**Working data**
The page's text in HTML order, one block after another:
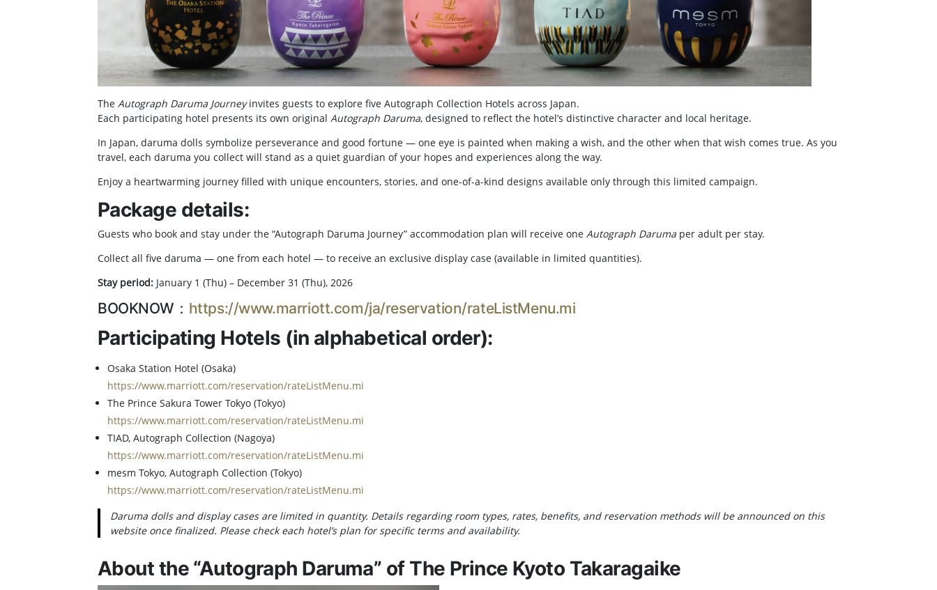
The Autograph Daruma Journeyinvites guests to explore five Autograph Collection Hotels across Japan.
Each participating hotel presents its own original Autograph Daruma, designed to reflect the hotel’s distinctive character and local heritage.
In Japan, daruma dolls symbolize perseverance and good fortune — one eye is painted when making a wish, and the other when that wish comes true. As you
travel, each daruma you collect will stand as a quiet guardian of your hopes and experiences along the way.
Enjoy a heartwarming journey filled with unique encounters, stories, and one-of-a-kind designs available only through this limited campaign.
Package details:
Guests who book and stay under the “Autograph Daruma Journey” accommodation plan will receive one Autograph Daruma per adult per stay.
Collect all five daruma — one from each hotel — to receive an exclusive display case (available in limited quantities).
Stay period: January 1 (Thu) – December 31 (Thu), 2026
BOOKNOW： https://www.marriott.com/ja/reservation/rateListMenu.mi
Participating Hotels (in alphabetical order):
Osaka Station Hotel (Osaka)
https://www.marriott.com/reservation/rateListMenu.mi
The Prince Sakura Tower Tokyo (Tokyo)
https://www.marriott.com/reservation/rateListMenu.mi
TIAD, Autograph Collection (Nagoya)
https://www.marriott.com/reservation/rateListMenu.mi
mesm Tokyo, Autograph Collection (Tokyo)
https://www.marriott.com/reservation/rateListMenu.mi
Daruma dolls and display cases are limited in quantity. Details regarding room types, rates, benefits, and reservation methods will be announced on this
website once finalized. Please check each hotel’s plan for specific terms and availability.
About the “Autograph Daruma” of The Prince Kyoto Takaragaike
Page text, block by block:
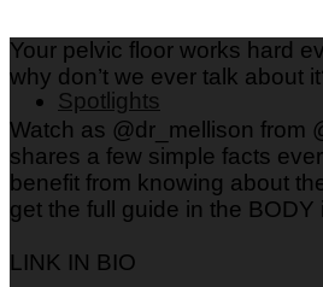
Spotlights
Your pelvic floor works hard
why don’t we ever talk about
Watch as @dr_mellison from
shares a few simple facts
benefit from knowing about
get the full guide in the BODY
LINK IN BIO
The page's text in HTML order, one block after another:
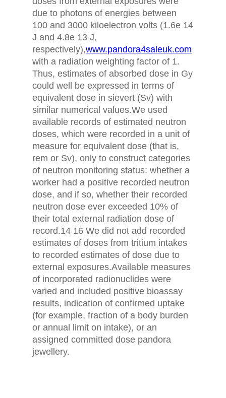
due to photons of energies between
100 and 3000 kiloelectron volts (1.6e 14
J and 4.8e 13 J,
respectively),www.pandora4saleuk.com
with a radiation weighting factor of 1.
Thus, estimates of absorbed dose in Gy
could well be expressed in terms of
equivalent dose in sievert (Sv) with
similar numerical values.We used
available records of estimated neutron
doses, which were recorded in a unit of
measure for equivalent dose (that is,
rem or Sv), only to construct categories
of neutron monitoring status: whether a
worker had a positive recorded neutron
dose, and if so, whether their recorded
neutron dose ever exceeded 10% of
their total external radiation dose of
record.14 16 We did not add recorded
estimates of doses from tritium intakes
to recorded estimates of dose due to
external exposures.Available measures
of incorporated radionuclides were
varied and included positive bioassay
results, indication of confirmed uptake
(for example, fraction of a body burden
or annual limit on intake), or an
assigned committed dose pandora
jewellery.
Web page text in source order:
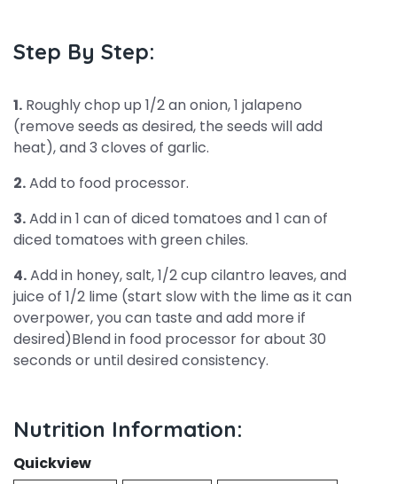
Step By Step:
1. Roughly chop up 1/2 an onion, 1 jalapeno
(remove seeds as desired, the seeds will add
heat), and 3 cloves of garlic.
2.Add to food processor.
3.Add in 1 can of diced tomatoes and 1 can of
diced tomatoes with green chiles.
4.Add in honey, salt, 1/2 cup cilantro leaves, and
juice of 1/2 lime (start slow with the lime as it can
overpower, you can taste and add more if
desired)Blend in food processor for about 30
seconds or until desired consistency.
Nutrition Information:
Quickview
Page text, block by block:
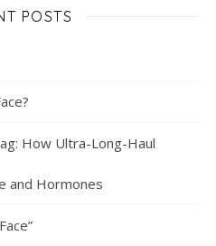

**Required work**
I need every line of the material that includes "their", so please copy them out.

**Exercise output**
dose, and if so, whether their recorded
their total external radiation dose of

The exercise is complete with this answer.